**THE TASK**
Once the images are set aside, return every entry exactly.

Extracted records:
☆ ☆ ☆ ☆ ☆

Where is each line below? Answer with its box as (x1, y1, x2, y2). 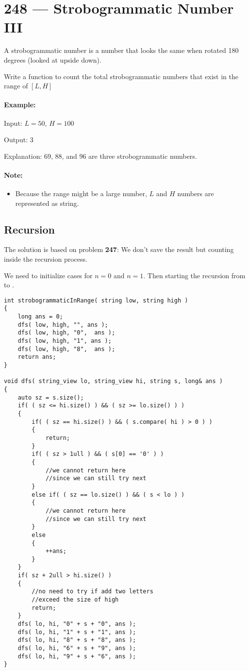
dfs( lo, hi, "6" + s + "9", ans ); (17, 645, 136, 652)
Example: (4, 100, 36, 110)
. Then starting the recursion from (143, 270, 246, 280)
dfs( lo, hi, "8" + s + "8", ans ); (17, 637, 136, 644)
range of (4, 81, 28, 91)
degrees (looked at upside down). (4, 54, 101, 65)
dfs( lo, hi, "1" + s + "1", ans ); (17, 628, 136, 636)
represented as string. (15, 198, 79, 208)
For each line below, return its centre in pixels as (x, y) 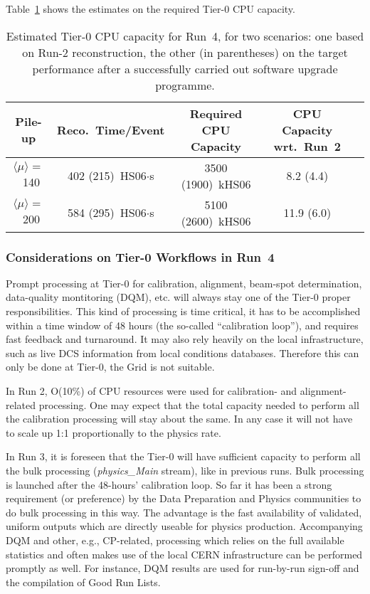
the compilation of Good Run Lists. (83, 582)
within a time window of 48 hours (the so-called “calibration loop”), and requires (182, 325)
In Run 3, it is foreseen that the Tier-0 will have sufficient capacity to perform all (183, 456)
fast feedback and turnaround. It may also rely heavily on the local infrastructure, (185, 339)
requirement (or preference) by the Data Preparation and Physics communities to (184, 498)
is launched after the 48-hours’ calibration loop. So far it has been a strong (169, 484)
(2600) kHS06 (216, 221)
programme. (185, 85)

☆ ☆ ☆ ☆ ☆

**YOUR RESPONSE**
Where is each line below? Answer with its box as (x1, y1, x2, y2). 
dfs( lo, hi, "6" + s + "9", ans ); (17, 645, 136, 652)
Example: (4, 100, 36, 110)
. Then starting the recursion from (143, 270, 246, 280)
dfs( lo, hi, "8" + s + "8", ans ); (17, 637, 136, 644)
range of (4, 81, 28, 91)
degrees (looked at upside down). (4, 54, 101, 65)
dfs( lo, hi, "1" + s + "1", ans ); (17, 628, 136, 636)
represented as string. (15, 198, 79, 208)
For each line below, return its centre in pixels as (x, y) 
the compilation of Good Run Lists. (83, 582)
within a time window of 48 hours (the so-called “calibration loop”), and requires (182, 325)
In Run 3, it is foreseen that the Tier-0 will have sufficient capacity to perform all (183, 456)
fast feedback and turnaround. It may also rely heavily on the local infrastructure, (185, 339)
requirement (or preference) by the Data Preparation and Physics communities to (184, 498)
is launched after the 48-hours’ calibration loop. So far it has been a strong (169, 484)
(2600) kHS06 (216, 221)
programme. (185, 85)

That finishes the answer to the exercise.